DATA LISTING =>
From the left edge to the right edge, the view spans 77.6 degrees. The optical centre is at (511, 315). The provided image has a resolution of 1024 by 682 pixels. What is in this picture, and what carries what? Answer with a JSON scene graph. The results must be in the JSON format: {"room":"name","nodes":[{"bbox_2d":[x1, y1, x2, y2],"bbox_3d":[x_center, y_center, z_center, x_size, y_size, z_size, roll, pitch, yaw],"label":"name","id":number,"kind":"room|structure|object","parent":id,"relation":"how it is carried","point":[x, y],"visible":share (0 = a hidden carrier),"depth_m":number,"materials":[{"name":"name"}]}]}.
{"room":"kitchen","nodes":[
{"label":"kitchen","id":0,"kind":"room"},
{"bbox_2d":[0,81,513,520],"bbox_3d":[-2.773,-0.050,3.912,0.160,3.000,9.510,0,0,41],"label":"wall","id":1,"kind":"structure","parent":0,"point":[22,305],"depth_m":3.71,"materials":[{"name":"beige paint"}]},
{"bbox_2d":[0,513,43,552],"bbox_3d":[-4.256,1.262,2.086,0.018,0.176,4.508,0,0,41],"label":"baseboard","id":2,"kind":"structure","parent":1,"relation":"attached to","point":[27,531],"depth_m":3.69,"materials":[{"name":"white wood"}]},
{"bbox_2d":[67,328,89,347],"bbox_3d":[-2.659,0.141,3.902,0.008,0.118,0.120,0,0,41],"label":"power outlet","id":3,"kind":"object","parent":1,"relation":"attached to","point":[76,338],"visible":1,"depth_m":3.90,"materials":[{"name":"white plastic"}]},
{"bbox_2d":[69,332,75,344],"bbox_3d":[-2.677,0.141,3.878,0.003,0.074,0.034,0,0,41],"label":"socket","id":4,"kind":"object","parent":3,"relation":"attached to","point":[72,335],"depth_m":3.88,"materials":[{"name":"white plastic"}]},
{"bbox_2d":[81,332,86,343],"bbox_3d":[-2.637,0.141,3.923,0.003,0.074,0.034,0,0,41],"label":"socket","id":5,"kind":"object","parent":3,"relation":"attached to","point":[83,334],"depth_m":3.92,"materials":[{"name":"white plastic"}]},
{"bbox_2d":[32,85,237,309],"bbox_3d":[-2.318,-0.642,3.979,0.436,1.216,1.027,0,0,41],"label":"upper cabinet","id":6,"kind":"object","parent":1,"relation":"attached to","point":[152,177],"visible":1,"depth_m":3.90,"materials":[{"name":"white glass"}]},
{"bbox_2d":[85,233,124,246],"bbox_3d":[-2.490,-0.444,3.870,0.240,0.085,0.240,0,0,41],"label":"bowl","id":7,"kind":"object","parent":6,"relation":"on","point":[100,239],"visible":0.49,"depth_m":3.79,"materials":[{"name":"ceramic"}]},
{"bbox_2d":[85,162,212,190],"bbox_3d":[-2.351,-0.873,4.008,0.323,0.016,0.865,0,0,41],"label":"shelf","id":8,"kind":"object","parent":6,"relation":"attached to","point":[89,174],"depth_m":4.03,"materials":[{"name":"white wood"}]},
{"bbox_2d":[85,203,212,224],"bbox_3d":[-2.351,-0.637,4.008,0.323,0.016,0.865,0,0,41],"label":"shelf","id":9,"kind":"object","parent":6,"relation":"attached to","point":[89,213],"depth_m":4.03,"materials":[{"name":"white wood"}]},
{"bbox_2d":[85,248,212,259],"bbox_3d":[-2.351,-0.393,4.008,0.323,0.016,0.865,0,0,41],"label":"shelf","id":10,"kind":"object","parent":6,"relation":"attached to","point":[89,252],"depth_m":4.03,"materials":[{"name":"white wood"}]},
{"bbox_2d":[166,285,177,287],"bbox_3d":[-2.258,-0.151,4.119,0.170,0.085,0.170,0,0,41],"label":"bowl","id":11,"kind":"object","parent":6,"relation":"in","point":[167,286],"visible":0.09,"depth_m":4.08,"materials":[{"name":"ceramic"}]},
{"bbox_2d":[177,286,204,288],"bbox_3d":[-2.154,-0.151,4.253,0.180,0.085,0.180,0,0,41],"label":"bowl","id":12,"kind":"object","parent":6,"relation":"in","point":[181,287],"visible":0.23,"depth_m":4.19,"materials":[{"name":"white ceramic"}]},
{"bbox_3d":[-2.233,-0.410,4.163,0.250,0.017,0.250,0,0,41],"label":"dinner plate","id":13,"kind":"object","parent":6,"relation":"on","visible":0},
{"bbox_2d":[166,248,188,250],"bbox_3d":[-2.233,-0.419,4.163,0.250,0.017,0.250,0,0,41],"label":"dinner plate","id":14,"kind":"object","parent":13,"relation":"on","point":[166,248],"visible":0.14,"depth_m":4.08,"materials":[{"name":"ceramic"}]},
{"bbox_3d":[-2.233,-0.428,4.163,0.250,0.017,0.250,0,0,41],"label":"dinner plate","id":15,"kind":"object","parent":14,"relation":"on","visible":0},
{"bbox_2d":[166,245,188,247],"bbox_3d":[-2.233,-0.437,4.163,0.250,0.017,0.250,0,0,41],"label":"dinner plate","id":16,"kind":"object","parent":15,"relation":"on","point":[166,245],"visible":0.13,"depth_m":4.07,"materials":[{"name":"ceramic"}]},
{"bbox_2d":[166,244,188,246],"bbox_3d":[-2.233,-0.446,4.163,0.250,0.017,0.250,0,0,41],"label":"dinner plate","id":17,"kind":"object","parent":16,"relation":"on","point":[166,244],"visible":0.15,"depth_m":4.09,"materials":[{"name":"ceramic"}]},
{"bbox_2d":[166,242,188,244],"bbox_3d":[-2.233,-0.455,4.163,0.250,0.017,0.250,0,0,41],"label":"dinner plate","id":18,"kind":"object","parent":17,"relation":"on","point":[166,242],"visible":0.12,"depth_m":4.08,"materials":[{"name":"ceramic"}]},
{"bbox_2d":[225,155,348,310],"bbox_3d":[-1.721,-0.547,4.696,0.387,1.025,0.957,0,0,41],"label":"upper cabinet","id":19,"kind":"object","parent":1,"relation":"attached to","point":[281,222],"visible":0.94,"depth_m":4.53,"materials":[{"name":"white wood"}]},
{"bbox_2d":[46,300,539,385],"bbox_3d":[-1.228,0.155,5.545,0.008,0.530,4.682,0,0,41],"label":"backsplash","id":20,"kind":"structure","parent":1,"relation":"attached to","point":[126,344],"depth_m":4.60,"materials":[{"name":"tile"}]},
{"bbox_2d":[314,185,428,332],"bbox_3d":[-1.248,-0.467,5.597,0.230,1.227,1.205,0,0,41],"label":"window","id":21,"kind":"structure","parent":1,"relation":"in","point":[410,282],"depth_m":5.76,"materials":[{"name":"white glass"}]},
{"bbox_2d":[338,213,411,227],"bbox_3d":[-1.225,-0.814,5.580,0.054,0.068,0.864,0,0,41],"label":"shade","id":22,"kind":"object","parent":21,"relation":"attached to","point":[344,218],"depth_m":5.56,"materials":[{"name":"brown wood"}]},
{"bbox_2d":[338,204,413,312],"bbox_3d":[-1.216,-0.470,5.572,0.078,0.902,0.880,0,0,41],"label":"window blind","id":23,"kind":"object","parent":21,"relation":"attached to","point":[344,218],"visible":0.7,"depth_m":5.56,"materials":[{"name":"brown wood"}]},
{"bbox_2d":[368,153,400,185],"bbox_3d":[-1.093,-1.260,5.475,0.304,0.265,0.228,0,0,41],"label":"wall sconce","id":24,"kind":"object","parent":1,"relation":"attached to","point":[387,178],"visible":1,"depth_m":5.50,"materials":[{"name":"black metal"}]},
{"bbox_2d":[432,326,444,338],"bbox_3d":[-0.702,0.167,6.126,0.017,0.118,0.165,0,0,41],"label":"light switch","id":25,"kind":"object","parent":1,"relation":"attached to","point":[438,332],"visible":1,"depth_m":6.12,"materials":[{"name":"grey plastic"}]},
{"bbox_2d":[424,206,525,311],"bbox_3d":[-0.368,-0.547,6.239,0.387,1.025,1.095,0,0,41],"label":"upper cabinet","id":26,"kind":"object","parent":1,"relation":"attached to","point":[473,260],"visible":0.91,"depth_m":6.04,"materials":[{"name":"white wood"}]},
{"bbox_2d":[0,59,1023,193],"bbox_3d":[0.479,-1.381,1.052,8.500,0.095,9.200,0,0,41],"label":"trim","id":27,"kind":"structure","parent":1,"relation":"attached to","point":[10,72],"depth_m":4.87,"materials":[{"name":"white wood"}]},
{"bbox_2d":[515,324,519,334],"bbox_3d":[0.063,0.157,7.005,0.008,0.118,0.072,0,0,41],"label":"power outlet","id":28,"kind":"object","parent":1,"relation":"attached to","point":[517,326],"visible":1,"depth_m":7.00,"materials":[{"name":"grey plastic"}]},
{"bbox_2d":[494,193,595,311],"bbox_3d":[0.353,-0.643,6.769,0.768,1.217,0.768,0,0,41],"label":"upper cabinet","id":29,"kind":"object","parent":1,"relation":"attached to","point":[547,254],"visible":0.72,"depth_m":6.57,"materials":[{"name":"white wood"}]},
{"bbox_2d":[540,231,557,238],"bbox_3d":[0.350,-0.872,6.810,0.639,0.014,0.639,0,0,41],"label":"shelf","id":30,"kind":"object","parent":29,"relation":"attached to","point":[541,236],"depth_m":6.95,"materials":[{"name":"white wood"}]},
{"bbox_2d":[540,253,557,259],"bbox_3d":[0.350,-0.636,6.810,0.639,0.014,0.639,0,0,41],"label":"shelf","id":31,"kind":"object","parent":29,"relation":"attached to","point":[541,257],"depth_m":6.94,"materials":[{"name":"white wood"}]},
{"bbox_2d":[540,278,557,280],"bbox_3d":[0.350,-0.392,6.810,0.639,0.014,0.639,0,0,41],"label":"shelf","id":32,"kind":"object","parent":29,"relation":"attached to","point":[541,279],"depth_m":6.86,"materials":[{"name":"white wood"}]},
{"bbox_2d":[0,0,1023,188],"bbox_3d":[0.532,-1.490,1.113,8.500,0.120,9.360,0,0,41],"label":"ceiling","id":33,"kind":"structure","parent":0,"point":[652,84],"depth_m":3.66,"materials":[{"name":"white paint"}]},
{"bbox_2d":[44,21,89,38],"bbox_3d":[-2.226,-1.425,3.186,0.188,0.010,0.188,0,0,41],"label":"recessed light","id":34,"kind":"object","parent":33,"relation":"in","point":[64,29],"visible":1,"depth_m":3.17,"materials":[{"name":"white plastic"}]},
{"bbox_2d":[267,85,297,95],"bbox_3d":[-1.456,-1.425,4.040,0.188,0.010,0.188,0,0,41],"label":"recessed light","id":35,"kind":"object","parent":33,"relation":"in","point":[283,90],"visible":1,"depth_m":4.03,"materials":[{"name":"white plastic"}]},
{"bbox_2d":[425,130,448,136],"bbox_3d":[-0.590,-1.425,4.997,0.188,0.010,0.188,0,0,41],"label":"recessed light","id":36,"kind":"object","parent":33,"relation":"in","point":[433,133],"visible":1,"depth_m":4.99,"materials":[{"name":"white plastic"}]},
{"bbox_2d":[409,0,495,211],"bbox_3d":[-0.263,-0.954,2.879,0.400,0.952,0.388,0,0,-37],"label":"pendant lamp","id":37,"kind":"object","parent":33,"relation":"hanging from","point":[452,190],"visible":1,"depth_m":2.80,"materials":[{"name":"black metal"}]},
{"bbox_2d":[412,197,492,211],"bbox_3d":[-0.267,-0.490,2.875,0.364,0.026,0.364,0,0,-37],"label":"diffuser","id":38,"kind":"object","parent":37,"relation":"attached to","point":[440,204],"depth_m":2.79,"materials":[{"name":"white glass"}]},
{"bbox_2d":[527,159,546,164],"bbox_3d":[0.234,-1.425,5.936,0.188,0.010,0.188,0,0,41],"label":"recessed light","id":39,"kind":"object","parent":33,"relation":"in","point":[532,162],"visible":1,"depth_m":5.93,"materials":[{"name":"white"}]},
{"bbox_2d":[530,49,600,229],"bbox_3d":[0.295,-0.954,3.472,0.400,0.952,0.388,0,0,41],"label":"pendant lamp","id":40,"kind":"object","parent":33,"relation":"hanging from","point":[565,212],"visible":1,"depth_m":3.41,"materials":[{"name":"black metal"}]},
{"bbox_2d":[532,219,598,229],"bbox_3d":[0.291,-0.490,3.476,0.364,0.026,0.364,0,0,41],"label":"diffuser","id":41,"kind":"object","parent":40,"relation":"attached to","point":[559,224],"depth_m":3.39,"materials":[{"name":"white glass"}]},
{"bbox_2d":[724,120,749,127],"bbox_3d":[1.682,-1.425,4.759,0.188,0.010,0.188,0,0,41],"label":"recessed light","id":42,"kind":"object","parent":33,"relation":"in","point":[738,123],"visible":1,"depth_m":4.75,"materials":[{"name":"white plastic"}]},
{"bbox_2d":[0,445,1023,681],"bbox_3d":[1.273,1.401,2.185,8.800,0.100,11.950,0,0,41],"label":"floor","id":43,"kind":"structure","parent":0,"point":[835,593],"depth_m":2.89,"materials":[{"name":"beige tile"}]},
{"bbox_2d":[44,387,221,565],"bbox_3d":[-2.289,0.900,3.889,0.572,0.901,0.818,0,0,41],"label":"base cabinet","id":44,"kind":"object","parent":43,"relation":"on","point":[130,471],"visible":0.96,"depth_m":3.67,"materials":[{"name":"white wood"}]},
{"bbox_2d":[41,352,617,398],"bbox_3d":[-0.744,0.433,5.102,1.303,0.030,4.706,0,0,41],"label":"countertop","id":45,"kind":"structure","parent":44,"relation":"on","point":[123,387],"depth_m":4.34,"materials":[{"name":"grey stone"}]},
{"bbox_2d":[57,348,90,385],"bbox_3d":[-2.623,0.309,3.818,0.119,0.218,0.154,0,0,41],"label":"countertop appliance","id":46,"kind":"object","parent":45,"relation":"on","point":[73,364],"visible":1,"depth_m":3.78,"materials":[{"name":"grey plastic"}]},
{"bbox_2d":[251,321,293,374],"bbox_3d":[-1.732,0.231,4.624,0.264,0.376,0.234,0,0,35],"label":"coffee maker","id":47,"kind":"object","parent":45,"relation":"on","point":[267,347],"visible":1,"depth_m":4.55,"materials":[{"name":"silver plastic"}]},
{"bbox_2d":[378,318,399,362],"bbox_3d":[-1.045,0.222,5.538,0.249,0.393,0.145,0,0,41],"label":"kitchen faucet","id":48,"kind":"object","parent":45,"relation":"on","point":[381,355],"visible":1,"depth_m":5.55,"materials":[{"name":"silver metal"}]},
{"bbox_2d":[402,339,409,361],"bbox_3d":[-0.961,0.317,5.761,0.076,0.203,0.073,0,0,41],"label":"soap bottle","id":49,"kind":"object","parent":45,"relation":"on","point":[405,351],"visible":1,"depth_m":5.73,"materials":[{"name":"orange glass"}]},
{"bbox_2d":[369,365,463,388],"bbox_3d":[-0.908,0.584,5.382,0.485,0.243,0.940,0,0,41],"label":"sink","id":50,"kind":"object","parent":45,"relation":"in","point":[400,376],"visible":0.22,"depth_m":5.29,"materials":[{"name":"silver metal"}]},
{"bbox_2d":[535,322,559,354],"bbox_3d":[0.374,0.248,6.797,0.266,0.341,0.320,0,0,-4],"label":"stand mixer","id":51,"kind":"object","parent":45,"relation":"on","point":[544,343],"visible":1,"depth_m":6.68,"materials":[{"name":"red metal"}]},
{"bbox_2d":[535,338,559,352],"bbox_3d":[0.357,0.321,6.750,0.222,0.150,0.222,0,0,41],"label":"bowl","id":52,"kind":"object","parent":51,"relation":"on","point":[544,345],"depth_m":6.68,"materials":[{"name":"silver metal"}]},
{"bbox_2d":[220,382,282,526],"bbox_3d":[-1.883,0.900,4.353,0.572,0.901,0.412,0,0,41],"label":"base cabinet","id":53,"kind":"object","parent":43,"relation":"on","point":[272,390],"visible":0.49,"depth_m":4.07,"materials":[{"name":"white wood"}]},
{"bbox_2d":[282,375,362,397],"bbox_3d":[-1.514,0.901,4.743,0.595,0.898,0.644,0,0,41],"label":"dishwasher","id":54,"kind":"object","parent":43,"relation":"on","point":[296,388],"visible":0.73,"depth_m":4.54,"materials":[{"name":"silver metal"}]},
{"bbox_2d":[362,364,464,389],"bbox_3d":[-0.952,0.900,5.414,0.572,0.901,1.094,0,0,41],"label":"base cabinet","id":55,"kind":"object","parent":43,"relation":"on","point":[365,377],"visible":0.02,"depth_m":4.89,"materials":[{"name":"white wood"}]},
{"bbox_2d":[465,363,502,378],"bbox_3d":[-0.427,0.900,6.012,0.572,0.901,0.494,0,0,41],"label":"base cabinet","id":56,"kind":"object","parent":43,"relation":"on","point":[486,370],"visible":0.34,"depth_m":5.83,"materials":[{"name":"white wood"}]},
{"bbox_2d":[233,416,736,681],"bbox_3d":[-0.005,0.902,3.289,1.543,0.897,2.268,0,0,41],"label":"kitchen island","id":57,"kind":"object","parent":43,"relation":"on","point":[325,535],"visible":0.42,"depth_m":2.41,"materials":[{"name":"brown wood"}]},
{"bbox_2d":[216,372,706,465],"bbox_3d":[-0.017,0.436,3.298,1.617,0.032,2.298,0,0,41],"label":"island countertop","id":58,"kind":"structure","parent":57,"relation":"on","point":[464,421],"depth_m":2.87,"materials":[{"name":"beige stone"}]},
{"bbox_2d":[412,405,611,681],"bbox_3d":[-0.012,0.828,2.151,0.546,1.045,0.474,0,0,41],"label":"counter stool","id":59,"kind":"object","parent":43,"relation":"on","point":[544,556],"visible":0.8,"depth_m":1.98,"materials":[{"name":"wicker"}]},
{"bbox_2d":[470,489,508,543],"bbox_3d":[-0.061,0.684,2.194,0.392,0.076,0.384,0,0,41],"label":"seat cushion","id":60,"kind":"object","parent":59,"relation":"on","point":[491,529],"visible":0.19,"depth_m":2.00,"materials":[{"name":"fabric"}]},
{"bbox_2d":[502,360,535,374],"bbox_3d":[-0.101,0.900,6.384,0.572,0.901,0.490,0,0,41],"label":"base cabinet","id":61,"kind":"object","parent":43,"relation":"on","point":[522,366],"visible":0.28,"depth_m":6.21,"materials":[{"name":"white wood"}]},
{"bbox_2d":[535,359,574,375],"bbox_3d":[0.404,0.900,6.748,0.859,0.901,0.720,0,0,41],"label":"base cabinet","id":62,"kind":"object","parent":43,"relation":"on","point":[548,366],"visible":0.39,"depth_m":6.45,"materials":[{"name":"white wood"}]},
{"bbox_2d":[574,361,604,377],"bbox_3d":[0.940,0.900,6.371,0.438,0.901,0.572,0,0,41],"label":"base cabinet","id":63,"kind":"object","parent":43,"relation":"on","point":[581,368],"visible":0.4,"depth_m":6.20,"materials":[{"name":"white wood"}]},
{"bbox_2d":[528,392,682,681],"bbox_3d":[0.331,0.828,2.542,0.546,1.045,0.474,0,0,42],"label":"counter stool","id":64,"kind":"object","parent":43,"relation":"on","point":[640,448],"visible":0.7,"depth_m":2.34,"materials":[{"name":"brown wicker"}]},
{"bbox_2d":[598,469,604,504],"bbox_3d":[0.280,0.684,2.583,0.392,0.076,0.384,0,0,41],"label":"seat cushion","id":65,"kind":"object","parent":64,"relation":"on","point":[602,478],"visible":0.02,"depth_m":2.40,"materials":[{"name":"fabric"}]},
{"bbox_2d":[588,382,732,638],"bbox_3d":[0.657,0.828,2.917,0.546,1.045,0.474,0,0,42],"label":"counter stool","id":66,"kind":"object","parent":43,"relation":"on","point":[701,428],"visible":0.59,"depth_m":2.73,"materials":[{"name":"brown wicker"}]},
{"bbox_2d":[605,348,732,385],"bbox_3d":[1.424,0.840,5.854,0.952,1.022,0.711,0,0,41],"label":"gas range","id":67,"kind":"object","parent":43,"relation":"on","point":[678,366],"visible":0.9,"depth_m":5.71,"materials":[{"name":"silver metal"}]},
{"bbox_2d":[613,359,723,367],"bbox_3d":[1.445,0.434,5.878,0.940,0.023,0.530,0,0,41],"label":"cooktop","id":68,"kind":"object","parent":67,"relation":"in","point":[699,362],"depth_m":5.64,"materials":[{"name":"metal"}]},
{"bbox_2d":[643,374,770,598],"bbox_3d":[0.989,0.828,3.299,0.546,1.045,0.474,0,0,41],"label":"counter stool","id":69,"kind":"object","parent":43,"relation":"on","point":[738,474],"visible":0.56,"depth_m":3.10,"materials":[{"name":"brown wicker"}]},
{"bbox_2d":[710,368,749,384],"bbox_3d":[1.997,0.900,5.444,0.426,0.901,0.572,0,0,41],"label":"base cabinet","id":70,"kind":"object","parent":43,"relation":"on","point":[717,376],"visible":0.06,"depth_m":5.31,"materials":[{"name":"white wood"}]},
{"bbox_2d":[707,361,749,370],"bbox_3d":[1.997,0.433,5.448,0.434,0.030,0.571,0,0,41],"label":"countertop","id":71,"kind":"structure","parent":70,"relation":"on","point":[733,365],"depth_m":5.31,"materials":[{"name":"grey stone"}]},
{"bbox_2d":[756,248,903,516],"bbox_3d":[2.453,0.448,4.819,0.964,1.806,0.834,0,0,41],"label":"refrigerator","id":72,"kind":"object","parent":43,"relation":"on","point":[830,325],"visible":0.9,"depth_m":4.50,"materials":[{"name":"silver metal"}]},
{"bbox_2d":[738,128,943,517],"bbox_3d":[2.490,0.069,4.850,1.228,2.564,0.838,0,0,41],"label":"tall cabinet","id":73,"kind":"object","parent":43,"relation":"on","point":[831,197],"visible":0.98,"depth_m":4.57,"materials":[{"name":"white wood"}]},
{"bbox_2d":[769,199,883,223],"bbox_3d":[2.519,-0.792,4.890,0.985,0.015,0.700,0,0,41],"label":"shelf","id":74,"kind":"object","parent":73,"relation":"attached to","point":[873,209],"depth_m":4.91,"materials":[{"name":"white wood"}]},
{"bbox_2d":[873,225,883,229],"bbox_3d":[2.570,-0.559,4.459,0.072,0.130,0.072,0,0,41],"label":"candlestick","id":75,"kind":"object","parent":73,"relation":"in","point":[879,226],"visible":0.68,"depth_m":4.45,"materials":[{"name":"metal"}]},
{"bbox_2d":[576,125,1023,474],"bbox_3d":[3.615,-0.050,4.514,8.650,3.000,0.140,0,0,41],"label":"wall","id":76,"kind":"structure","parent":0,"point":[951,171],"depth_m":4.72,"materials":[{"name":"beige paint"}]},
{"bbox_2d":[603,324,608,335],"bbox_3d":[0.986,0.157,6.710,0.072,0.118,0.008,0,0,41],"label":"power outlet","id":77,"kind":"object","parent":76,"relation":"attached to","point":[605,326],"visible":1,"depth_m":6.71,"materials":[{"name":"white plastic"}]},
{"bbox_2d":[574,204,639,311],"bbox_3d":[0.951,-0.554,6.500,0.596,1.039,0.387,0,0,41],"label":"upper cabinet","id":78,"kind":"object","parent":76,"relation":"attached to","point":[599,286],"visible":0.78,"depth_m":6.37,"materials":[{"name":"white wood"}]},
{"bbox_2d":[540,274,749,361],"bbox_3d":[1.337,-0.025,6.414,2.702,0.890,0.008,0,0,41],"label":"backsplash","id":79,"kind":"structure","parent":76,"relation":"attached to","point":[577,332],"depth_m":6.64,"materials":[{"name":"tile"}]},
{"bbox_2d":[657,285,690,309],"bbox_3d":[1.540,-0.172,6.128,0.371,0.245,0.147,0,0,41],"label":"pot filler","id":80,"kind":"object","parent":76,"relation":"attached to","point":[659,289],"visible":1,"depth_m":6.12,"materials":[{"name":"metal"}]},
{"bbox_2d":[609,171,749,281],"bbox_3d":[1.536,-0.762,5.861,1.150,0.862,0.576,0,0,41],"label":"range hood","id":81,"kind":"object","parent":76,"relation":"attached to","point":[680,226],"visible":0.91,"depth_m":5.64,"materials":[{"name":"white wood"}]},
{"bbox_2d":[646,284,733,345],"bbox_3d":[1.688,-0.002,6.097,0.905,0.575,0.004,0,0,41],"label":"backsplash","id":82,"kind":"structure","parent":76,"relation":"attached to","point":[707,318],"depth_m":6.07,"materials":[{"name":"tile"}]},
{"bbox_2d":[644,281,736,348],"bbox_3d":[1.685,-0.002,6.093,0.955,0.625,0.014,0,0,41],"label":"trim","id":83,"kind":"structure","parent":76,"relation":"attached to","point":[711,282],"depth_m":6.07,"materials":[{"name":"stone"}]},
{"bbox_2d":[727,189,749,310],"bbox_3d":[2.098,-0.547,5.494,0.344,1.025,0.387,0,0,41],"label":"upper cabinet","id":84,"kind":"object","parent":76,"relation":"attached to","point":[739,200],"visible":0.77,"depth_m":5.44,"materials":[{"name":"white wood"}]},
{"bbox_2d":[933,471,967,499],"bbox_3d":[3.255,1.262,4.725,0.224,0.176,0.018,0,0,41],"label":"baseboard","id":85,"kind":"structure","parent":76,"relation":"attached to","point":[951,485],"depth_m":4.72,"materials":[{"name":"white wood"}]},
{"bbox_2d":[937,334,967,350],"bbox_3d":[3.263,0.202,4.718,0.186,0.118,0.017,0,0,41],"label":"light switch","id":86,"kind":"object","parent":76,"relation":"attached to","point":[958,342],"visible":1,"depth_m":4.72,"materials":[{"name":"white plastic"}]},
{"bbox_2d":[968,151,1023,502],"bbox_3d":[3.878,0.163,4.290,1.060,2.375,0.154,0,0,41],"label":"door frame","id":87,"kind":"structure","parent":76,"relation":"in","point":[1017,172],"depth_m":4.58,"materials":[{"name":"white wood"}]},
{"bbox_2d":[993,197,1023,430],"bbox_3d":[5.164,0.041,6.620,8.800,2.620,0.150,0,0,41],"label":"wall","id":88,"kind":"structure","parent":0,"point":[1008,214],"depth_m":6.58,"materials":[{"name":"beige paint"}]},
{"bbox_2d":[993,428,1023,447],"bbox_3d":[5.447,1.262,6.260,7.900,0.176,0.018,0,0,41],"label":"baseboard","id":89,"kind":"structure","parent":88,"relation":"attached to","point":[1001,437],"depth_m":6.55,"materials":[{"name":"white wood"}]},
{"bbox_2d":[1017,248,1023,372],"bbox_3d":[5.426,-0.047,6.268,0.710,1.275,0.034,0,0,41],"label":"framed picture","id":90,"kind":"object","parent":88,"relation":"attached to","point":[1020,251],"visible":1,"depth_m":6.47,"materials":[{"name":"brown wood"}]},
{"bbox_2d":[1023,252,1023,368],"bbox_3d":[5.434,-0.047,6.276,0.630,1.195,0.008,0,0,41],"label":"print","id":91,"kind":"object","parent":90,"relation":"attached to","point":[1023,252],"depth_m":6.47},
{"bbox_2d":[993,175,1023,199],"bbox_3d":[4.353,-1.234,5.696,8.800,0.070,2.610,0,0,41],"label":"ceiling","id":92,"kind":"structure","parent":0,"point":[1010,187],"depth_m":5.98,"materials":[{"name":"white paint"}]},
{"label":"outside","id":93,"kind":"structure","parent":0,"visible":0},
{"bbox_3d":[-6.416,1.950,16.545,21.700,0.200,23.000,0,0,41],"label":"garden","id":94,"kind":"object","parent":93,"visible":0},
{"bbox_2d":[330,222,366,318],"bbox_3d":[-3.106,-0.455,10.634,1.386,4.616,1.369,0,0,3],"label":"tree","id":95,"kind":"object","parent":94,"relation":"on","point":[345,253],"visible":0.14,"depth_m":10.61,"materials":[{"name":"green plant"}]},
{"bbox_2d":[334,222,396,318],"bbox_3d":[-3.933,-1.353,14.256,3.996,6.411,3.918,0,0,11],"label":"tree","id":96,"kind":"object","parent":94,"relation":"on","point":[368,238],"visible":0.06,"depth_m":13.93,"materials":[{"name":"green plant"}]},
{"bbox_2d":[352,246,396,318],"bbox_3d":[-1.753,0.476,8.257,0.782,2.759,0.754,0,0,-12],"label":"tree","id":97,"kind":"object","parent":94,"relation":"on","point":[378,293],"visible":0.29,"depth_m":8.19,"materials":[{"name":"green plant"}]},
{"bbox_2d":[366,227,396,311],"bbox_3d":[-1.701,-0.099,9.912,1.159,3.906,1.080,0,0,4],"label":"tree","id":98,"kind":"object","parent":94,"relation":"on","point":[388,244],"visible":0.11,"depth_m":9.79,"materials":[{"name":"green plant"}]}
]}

TRY IT =>
Filter the listing above for lines with the word "window", and copy each one you find.

SOLUTION TO THIS TASK =>
{"bbox_2d":[314,185,428,332],"bbox_3d":[-1.248,-0.467,5.597,0.230,1.227,1.205,0,0,41],"label":"window","id":21,"kind":"structure","parent":1,"relation":"in","point":[410,282],"depth_m":5.76,"materials":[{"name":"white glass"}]},
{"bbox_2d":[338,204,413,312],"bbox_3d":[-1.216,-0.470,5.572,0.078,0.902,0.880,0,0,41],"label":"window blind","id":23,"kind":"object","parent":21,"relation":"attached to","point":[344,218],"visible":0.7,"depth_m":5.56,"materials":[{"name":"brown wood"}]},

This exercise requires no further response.